### Task details
The answer must be a single number: how many lines of the records below contain "right".

### Data listing
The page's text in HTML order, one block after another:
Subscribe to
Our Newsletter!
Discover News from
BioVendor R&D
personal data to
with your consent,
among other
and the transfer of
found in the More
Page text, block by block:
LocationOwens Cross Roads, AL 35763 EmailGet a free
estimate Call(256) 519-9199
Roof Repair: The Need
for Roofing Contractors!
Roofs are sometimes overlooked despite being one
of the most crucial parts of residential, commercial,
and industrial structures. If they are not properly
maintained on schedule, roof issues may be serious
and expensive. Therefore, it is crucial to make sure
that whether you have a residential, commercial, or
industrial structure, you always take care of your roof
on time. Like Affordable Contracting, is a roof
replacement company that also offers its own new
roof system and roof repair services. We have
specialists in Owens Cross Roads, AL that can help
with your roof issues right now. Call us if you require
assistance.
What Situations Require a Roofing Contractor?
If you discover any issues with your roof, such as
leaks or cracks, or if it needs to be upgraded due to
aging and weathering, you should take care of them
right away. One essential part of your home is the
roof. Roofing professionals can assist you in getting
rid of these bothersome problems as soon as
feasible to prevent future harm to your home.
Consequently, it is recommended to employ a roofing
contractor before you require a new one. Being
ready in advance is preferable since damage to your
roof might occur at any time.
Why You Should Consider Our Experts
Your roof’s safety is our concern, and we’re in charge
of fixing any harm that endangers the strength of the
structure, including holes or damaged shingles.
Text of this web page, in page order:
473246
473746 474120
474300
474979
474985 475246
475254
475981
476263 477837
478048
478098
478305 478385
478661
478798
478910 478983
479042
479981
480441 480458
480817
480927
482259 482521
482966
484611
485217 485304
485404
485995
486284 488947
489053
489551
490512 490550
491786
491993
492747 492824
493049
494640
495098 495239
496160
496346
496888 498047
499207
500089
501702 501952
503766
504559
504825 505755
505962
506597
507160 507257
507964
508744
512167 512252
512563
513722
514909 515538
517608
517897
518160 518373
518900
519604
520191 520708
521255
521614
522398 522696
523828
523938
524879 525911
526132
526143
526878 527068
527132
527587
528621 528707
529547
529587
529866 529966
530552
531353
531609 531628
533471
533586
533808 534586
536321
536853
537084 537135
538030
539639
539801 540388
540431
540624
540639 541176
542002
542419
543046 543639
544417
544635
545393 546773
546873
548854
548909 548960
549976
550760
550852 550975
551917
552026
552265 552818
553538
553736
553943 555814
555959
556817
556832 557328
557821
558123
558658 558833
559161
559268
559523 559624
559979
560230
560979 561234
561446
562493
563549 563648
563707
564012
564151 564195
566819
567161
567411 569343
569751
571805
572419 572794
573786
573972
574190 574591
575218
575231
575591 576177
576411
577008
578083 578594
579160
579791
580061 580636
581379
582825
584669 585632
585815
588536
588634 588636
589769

### Written response
2